# Project Overview
This Jupyter Notebook combines three key components of a data processing pipeline for gait analysis. 
Each section of the notebook is dedicated to a specific part of the process:

1. **Data Extraction**: Extracting and initial processing of gait data from a source file.
2. **Data Smoothing**: Applying smoothing techniques to the extracted data for better analysis.
3. **Leg Movement Analysis**: Analyzing leg movements from the smoothed data to understand gait patterns.

The notebook is structured to sequentially execute these steps, ensuring a streamlined workflow from raw data to analysis results.


In [None]:

# Required Libraries
%pip install pandas
%pip install numpypip install matplotlib


# Data Extraction
This section focuses on extracting gait data from a given source file.

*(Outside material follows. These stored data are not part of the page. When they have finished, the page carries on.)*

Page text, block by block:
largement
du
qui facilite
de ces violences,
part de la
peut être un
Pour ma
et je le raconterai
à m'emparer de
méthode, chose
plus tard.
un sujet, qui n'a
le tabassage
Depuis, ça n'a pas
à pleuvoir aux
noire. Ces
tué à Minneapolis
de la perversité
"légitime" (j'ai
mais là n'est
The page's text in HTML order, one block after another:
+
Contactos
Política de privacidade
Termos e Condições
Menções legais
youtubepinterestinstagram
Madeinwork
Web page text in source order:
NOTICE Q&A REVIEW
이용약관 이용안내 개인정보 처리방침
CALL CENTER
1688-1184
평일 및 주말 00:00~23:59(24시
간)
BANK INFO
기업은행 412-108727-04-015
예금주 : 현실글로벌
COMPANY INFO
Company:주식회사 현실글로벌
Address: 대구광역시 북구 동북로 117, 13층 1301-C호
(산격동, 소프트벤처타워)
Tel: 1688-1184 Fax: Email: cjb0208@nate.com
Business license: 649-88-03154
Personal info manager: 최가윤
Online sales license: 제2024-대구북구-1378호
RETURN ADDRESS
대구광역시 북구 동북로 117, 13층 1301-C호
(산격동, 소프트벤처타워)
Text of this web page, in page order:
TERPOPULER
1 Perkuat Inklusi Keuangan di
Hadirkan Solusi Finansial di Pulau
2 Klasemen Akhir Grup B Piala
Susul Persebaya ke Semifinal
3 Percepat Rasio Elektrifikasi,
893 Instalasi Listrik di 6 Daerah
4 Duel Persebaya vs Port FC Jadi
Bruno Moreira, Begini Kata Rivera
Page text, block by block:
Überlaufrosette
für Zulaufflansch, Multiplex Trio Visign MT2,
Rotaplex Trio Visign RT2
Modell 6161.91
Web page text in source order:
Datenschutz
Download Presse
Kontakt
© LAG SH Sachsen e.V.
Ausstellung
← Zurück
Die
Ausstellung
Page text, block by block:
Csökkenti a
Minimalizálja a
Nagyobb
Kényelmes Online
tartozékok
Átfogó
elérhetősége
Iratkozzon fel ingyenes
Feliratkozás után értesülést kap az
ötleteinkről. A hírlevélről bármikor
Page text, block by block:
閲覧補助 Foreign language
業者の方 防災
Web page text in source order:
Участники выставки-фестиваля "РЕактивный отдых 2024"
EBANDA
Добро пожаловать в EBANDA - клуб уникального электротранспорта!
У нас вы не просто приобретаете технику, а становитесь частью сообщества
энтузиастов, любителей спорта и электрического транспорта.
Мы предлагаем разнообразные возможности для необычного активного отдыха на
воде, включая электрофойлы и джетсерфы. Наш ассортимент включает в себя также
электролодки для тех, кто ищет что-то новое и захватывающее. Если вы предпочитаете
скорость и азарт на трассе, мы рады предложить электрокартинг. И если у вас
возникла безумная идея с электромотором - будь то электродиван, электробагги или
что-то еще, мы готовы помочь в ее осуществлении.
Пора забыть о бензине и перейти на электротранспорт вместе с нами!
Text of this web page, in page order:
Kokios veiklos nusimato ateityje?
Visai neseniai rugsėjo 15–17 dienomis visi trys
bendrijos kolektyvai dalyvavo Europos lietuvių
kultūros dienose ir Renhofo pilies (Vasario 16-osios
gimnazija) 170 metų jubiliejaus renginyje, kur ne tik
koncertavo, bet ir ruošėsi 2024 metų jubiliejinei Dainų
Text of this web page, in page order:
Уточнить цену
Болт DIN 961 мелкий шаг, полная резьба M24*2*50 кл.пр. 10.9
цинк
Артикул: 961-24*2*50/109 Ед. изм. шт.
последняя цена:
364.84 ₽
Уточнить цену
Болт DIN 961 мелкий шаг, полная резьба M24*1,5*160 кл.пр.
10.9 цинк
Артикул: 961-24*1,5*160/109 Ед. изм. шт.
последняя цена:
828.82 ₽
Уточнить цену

It involves loading the data, initial processing, and preparing it for further analysis.

In [1]:
import pandas as pd
import matplotlib.pyplot as plt

class ExtractData:
    def __init__(self, file_name: str):
        """
        Initialize the ExtractData class with the specified file name.

        Args:
        file_name (str): The name of the file containing the gait analysis data.
        """
        self.file_name = file_name
        self.gait_data = None
        self.gait_data_df = None
        self.left_side_df = None
        self.right_side_df = None
        self.filtered_data = None
        self.time_ranges = None


    def load_data(self):
        """
        Use CSV file to create different dataframes, and print their contents.
        The column names for the Left and Right sides are assumed to be on the second row.
        """

        # Load the Excel file
        self.gait_data = pd.read_excel(self.file_name)

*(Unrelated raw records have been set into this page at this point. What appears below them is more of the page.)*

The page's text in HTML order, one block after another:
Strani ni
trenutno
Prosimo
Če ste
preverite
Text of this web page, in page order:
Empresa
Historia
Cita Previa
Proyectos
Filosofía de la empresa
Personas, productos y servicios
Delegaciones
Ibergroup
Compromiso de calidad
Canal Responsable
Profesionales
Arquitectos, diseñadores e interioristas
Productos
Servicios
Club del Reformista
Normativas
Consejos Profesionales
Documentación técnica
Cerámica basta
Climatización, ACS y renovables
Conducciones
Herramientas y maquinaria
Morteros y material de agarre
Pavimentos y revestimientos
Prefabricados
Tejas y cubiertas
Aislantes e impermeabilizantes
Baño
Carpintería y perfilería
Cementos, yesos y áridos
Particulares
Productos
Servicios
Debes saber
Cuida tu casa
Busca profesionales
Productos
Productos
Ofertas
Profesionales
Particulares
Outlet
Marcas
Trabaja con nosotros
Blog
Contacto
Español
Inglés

        # Creating the dataframe with the first three columns
        self.gait_data_df = self.gait_data.iloc[:, :3]
        print("\nGait Data Head:")
        print(self.gait_data_df.head())  # Display the first few rows of gait_data_df

        # Load the entire dataset, setting the second row as header
        self.gait_data = pd.read_excel(self.file_name, header=1)
        print("Second Data Head:")
        print(self.gait_data.head())  # Display the first few rows

        # Drop the first four columns from the gait_data
        self.gait_data = self.gait_data.iloc[:, 4:]

        # Collect the first four columns in self.left_side_df
        self.left_side_df = self.gait_data.iloc[:, :4].copy()

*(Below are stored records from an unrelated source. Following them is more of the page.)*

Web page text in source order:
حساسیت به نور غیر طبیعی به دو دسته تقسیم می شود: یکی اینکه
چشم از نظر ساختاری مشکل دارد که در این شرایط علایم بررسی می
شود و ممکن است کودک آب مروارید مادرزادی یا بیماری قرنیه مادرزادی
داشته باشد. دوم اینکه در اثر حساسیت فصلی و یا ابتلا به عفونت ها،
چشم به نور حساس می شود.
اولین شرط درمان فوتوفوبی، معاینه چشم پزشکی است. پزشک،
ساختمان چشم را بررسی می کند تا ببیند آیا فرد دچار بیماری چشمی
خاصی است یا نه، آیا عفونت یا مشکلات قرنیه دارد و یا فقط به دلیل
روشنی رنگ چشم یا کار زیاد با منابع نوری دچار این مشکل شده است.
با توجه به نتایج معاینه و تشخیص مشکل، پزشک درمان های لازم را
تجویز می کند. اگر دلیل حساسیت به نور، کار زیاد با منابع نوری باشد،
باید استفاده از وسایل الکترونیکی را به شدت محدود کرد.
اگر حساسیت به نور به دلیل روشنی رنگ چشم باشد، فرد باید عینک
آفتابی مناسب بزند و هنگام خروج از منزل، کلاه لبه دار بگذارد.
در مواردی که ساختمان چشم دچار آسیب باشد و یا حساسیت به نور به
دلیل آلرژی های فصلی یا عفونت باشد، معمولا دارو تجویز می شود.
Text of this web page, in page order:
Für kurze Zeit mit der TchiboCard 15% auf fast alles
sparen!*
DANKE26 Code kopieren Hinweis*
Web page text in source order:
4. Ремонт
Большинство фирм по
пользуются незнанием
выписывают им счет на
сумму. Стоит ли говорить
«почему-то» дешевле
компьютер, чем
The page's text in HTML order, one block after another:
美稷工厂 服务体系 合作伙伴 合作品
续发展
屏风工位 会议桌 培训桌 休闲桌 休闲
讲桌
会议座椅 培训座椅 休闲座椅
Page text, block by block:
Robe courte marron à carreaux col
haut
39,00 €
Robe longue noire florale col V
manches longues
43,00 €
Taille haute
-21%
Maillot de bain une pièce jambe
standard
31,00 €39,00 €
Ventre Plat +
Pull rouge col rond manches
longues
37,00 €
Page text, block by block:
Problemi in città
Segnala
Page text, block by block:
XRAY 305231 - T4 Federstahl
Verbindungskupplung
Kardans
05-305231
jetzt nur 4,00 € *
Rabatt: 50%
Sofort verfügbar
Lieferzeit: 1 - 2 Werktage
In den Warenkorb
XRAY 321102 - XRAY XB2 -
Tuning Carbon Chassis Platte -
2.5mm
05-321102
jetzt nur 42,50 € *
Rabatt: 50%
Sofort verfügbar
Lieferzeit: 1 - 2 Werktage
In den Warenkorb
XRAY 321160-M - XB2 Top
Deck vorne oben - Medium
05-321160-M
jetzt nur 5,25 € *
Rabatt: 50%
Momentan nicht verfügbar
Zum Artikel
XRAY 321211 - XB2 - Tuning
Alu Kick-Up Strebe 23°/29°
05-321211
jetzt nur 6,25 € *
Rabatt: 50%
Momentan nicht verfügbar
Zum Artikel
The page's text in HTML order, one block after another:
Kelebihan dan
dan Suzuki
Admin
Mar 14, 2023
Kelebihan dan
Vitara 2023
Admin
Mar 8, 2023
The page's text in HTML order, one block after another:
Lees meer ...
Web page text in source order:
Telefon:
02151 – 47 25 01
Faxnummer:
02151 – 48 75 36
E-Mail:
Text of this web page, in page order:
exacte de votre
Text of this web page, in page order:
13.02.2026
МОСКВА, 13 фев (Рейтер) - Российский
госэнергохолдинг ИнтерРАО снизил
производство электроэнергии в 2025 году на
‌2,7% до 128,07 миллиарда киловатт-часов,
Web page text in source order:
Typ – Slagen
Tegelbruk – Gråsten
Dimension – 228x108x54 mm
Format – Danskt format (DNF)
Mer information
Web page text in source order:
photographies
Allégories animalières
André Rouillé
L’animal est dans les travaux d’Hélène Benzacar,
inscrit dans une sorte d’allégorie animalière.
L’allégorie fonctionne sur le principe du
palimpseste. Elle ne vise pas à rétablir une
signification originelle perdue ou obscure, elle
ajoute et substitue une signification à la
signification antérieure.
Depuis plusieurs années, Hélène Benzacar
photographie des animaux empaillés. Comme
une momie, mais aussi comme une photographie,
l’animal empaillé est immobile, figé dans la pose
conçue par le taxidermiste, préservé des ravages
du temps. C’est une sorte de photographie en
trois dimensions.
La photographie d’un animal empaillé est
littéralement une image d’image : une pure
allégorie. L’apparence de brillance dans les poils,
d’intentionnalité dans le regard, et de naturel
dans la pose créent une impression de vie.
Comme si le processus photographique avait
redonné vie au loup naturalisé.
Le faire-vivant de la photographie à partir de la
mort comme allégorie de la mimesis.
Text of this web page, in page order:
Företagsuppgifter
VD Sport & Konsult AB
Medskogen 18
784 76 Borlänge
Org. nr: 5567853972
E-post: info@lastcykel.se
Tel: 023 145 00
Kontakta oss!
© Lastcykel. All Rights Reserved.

        # Drop rows with NaN values
        self.left_side_df.dropna(inplace=True)
        print("\n\nLeft Side Data Head:")
        print(self.left_side_df.head())  # Display the first few rows of left_side_df

        # Drop the first five columns from the gait_data (total drop is now nine columns)
        self.gait_data = self.gait_data.iloc[:, 5:]

        # Collect the first four columns in self.right_side_df
        self.right_side_df = self.gait_data.iloc[:, :4].copy()

        # Drop rows with NaN values
        self.right_side_df.dropna(inplace=True)
        print("\n\nRight Side Data Head:")
        print(self.right_side_df.head())  # Display the first few rows of right_side_df

        # Load the entire dataset, setting the first row as header
        self.gait_data = pd.read_excel(self.file_name, header=0)
        # print("Final Data Head:")
        # print(self.gait_data.head())  # Display the first few rows


    def filter_data(self):
        """
        Filter the data based on time ranges.
        """
        # Initialize an empty DataFrame for filtered data
        self.filtered_data = pd.DataFrame()

        # Loop through each time range in self.time_ranges
        for start, end in self.time_ranges:
            # Apply the filter for the current time range
            current_filtered = self.gait_data_df[(self.gait_data_df['Time (s)'] >= start) & (self.gait_data_df['Time (s)'] <= end)]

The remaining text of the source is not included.